* [YOUR OBJECTIVE]:
Only lines with the string "standards" matter here; gather them from the material below.
Start of RAW DATA
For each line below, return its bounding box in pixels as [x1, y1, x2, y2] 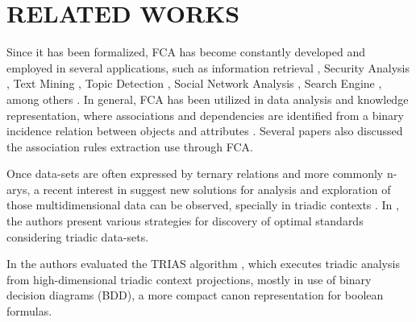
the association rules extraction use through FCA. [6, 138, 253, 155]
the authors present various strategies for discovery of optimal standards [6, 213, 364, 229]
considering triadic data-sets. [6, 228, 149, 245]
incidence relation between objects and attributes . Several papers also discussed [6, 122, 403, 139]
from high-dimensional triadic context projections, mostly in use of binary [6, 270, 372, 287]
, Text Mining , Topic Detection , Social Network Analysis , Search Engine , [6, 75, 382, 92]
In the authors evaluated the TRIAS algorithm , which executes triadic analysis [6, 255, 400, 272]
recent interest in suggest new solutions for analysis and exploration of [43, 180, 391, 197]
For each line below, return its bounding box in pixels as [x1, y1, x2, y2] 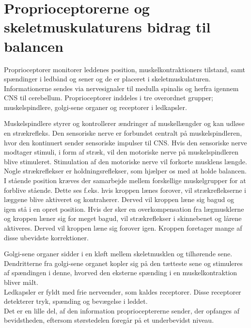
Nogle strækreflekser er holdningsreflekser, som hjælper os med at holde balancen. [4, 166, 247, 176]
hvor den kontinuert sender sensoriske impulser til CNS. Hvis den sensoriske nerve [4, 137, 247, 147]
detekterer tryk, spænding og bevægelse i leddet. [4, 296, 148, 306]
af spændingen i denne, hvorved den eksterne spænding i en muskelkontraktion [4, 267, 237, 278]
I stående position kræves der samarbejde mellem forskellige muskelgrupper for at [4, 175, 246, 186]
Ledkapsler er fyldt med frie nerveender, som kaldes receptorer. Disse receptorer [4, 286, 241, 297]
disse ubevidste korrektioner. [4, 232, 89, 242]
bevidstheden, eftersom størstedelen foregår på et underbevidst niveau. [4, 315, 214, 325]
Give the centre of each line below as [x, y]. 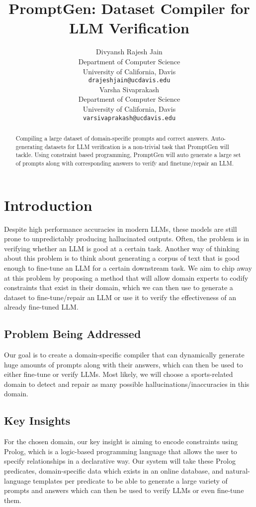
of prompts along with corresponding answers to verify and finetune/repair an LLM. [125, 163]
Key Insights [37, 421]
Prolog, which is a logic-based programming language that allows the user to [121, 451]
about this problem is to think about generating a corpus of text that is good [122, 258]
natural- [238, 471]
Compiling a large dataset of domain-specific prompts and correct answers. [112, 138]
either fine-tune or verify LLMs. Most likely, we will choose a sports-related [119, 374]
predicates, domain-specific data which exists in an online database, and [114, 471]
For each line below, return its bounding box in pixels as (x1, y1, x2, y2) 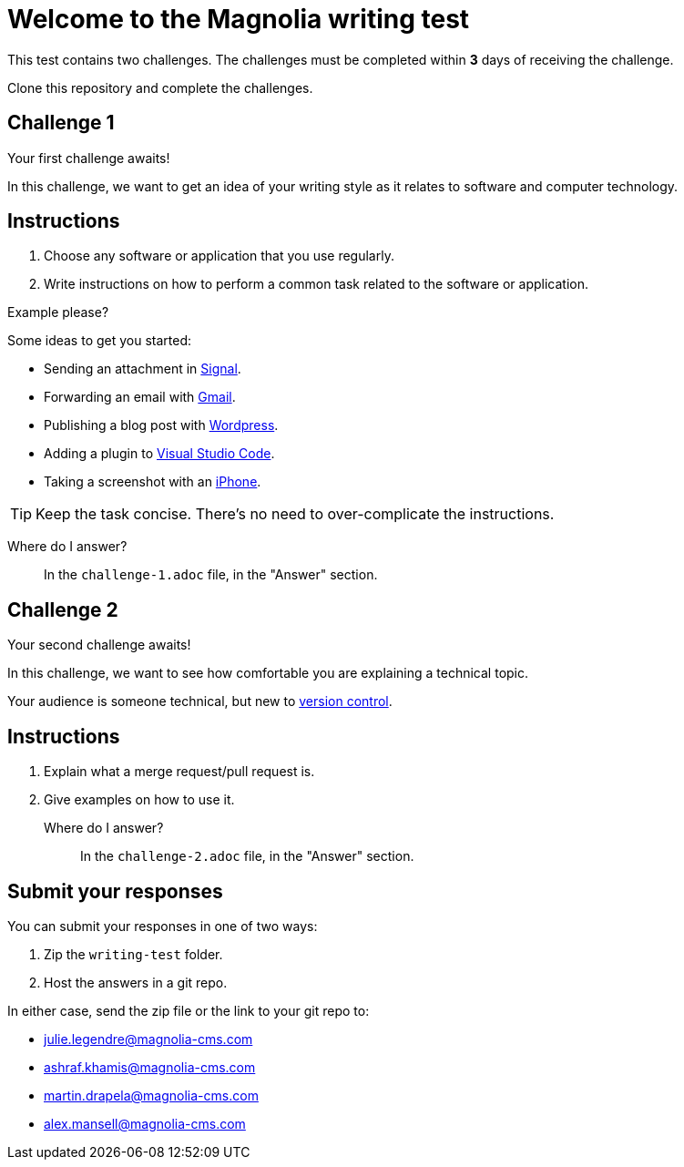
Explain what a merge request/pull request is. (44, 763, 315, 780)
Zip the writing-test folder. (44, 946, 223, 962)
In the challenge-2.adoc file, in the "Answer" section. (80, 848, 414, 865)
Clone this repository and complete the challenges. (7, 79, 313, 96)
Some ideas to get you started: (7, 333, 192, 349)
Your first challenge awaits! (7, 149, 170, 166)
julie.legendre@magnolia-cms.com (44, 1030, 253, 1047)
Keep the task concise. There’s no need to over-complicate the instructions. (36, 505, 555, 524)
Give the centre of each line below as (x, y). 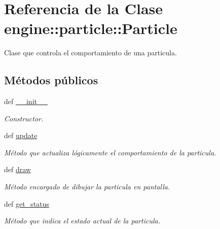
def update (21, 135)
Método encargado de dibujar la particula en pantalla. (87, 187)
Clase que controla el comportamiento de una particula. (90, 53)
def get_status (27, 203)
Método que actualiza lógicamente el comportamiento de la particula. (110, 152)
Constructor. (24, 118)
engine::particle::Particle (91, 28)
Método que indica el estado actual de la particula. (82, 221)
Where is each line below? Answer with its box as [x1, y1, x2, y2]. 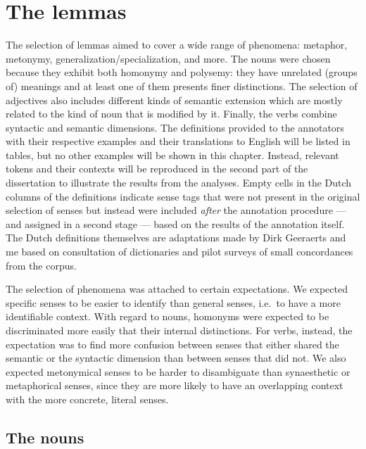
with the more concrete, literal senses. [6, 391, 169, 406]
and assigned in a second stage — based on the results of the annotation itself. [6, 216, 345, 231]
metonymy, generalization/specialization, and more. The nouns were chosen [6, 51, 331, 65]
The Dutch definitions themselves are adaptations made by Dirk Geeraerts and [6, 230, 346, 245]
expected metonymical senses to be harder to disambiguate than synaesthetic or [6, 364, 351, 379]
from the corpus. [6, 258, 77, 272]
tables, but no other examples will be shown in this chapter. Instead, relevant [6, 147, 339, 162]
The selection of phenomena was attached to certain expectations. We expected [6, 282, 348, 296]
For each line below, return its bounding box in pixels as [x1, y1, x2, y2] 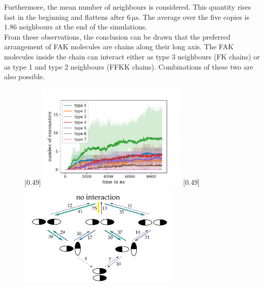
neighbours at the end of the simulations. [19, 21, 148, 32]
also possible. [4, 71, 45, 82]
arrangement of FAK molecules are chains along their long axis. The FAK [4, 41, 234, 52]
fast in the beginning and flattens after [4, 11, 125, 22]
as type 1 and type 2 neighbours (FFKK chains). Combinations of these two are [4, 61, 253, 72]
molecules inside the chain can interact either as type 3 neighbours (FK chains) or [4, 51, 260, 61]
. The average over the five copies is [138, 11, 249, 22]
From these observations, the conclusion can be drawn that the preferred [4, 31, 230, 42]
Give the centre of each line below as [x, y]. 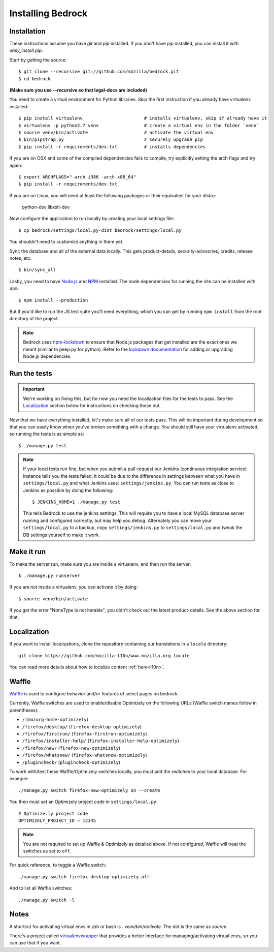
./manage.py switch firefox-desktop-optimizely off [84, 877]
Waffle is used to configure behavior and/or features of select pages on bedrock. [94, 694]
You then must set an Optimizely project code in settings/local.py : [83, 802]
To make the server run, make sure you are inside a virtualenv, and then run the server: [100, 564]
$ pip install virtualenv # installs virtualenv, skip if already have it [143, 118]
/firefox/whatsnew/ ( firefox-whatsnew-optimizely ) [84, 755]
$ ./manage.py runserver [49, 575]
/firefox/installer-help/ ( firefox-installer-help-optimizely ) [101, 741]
End of RAW DATA
Start of RAW DATA
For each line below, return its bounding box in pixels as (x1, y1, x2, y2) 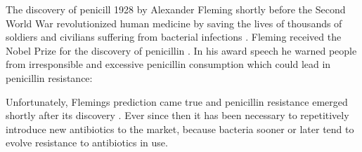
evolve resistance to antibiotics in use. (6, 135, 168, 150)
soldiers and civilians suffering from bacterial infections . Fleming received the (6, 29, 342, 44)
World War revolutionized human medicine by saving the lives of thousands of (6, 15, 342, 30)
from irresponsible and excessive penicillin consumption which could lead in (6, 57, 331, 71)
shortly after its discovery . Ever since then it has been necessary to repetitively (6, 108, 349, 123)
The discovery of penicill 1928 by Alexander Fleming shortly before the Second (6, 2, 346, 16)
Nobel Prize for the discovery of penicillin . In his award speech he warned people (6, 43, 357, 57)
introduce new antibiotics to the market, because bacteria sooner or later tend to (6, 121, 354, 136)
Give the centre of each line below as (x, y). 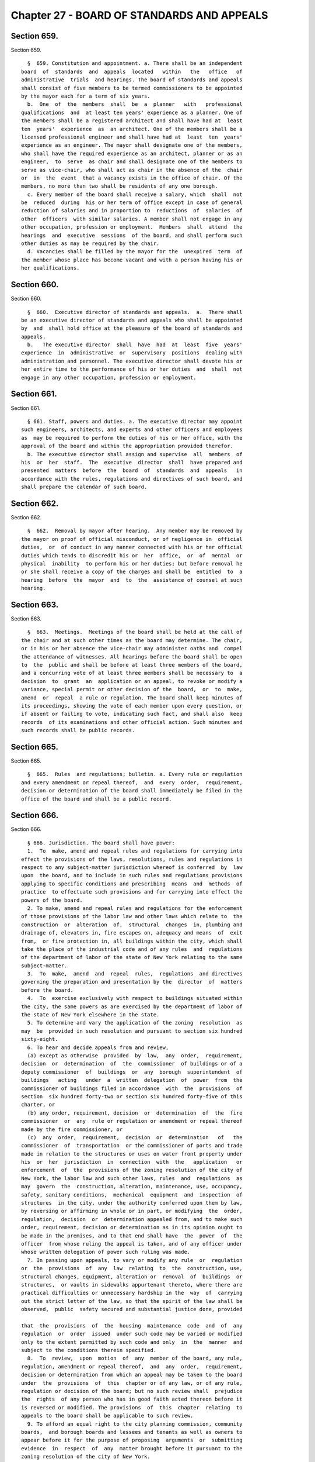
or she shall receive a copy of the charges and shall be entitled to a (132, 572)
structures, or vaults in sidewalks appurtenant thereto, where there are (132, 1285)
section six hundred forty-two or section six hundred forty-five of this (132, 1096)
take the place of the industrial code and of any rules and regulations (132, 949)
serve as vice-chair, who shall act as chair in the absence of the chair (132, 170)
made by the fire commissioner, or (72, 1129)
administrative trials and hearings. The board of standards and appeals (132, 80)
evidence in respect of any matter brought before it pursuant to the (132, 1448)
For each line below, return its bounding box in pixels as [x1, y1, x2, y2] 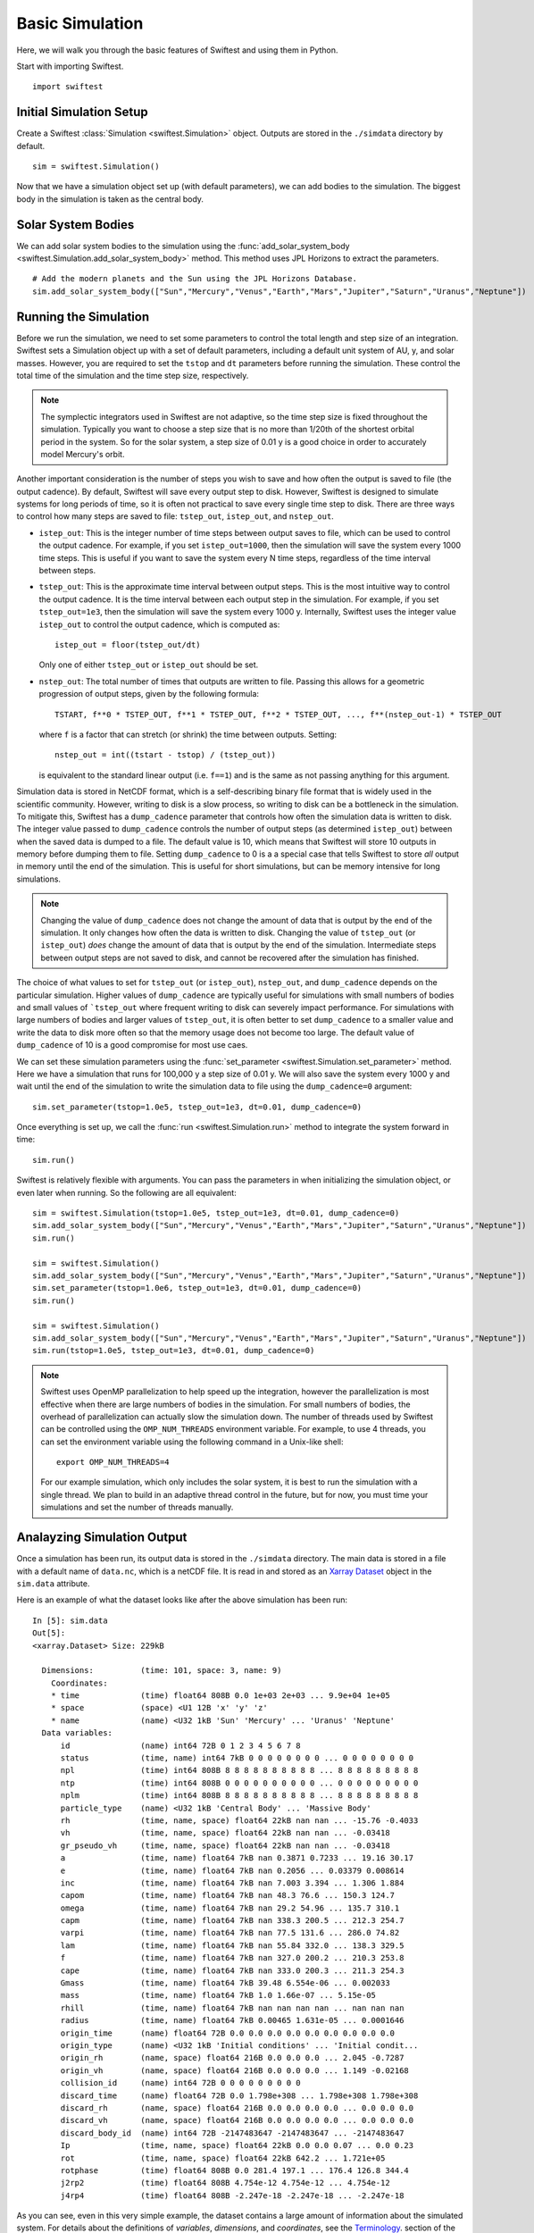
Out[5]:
End of RAW DATA
Start of RAW DATA
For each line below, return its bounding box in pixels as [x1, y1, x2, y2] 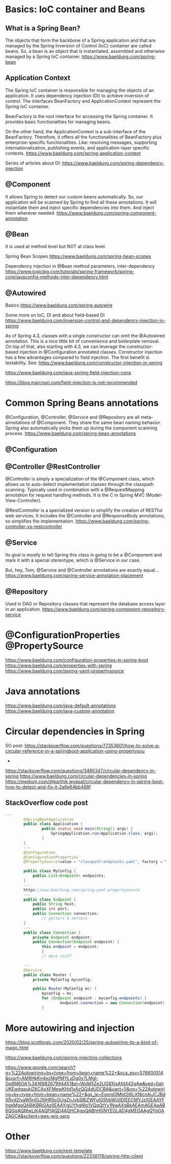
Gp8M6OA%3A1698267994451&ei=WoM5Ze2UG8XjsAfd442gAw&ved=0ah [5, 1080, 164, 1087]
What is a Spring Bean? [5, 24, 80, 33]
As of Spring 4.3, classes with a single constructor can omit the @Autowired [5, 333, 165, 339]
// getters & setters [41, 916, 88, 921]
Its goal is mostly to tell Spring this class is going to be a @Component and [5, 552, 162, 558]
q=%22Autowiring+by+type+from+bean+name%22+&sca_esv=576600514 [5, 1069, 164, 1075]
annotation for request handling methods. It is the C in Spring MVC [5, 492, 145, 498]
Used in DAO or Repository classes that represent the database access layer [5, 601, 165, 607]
End of RAW DATA
* [TASK ANSWER]:
the authors present various strategies for discovery of optimal standards [6, 213, 364, 229]
administrative trials and hearings. The board of standards and appeals (132, 80)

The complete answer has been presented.